Master
2024/2025
Actuarial Calculus -2
Type:
Elective course (Stochastic Modeling in Economics and Finance)
Delivered by:
Department of Statistics and Data Analysis
When:
1 year, 3 module
Open to:
students of all HSE University campuses
Language:
English
Course Syllabus
Abstract
In this second part of Actuarial Calculus, I will give an introduction to Risk Theory offers a comprehensive exploration of the mathematical and statistical foundations of risk analysis in insurance. The course covers essential topics such as compound risk models, the computation of claim distributions, premium calculation principles, and risk measures. It delves into utility theory, examining the Expected Utility Hypothesis and its implications for optimal insurance strategies and risk sharing. Additionally, the curriculum introduces the Cramér–Lundberg model, focusing on ruin probabilities, differential equations, reinsurance, and the concept of Time to Ruin. Overall, this course equips students with theoretical concepts and quantitative methods necessary for effective risk management, enabling them to evaluate insurance products and make informed decisions in real-world contexts.
Learning Objectives
- Understand and Analyze Compound Models and Discrete Distributions: To explore the structure and computation methods of compound risk models (S) and to calculate the distribution of S in the discrete case, identifying key approximations and their practical implications for insurance premium calculations.
- Evaluate Premium Calculation Principles and Risk Measures: To examine various premium calculation principles and risk measures, assessing how these elements contribute to effective risk management in insurance and how they can be influenced by the characteristics of the underlying risk models.
- Investigate Expected Utility Theory and Optimal Insurance Solutions: To delve into the concepts of the expected utility hypothesis and zero utility premium, focusing on how they inform decision-making processes for optimal insurance coverage and the positioning of insurers in the market.

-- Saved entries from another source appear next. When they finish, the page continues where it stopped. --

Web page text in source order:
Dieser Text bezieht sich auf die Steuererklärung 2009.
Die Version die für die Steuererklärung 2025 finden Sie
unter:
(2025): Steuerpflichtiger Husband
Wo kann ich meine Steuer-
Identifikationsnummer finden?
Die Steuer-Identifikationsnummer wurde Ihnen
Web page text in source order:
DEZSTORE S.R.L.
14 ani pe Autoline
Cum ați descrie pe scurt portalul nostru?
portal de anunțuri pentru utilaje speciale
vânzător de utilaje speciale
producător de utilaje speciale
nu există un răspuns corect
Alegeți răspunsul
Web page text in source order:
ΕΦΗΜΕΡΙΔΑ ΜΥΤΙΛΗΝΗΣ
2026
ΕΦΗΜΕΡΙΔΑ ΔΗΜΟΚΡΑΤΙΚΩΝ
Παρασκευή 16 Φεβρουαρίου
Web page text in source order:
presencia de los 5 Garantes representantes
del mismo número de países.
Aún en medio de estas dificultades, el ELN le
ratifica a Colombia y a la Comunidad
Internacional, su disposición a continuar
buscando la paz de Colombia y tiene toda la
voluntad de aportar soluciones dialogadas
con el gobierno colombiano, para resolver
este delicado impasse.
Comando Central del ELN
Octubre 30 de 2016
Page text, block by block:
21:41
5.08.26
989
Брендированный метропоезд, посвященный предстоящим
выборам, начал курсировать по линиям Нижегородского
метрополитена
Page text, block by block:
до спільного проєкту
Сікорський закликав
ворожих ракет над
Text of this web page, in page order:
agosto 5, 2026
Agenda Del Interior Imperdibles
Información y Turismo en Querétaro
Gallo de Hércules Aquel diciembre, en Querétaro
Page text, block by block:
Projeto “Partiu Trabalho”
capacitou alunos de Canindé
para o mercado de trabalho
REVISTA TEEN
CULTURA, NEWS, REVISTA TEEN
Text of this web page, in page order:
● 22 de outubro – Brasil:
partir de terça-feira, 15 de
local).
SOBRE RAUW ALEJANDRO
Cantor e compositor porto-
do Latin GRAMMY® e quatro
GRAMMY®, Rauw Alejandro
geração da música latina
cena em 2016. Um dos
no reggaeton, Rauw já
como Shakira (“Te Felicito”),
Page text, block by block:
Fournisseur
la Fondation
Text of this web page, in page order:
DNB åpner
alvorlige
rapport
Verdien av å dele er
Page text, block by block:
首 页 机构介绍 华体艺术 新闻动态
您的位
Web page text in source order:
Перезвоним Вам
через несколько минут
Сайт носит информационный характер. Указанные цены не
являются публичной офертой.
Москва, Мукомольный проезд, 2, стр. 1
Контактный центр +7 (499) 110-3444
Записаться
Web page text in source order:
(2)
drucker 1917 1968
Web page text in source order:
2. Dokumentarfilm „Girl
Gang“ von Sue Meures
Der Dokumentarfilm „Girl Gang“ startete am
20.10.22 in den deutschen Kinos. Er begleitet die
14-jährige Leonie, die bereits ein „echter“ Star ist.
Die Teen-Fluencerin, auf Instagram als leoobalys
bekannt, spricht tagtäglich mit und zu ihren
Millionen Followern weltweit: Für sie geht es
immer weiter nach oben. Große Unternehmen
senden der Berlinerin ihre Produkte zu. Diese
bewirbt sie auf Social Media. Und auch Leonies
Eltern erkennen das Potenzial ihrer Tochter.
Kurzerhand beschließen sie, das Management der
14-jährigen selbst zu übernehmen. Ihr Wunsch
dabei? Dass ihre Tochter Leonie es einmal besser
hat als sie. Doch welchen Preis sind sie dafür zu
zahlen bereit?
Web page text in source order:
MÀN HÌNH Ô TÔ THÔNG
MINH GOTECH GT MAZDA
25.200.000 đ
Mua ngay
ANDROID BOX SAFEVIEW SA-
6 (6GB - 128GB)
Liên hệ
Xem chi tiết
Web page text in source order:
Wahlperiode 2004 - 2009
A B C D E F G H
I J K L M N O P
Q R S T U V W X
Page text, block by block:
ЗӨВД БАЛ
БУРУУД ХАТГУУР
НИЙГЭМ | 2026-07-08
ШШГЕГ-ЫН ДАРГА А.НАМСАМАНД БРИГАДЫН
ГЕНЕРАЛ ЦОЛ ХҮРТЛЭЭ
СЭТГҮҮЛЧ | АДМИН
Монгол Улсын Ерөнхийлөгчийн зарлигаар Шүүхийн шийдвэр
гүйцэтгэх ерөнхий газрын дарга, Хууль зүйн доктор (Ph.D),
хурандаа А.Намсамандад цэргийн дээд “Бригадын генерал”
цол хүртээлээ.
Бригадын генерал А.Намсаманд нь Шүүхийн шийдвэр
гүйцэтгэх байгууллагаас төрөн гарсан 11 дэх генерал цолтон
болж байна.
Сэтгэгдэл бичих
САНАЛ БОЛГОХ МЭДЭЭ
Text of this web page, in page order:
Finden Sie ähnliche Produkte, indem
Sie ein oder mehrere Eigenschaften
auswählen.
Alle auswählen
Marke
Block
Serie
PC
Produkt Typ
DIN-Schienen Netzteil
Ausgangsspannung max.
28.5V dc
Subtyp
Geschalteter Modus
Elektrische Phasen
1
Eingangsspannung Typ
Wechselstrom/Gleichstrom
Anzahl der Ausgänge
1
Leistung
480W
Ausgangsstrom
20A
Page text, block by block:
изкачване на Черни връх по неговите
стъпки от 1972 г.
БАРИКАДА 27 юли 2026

- Explore the Cramér–Lundberg Model and Its Applications: To define the Cramér–Lundberg process and understand its significance in estimating ruin probabilities. This includes analyzing the differential equations involved, evaluating the impact of reinsurance on risk exposure, and exploring the role of claim size distributions in determining the time to ruin.
Expected Learning Outcomes
- Learn about the different risk models
- Explore various topics in utility theory as they apply to insurance companies.
- Study some topics in Credibility Theory
- Learn the Classical Claims Reserving Methods The Dirichlet Model
- Acquire knowledge about the Cramér-Lundberg model.
Course Contents
- Risk models
- Utility Theory
- Theory of credibility
- Reserving of Claims
- The model of Cramér-Lundberg
Bibliography
Recommended Core Bibliography
- Practical Risk Theory for Actuaries, Daykin, C. D., 1996
Recommended Additional Bibliography
- An introduction to mathematical risk theory, Gerber, H. U., 1979
- Mathematical methods in risk theory, Buhlmann, H., 1996
- Modern actuarial risk theory : using R, Kaas, R., 2009
- Modern actuarial risk theory, Kaas, R., 2001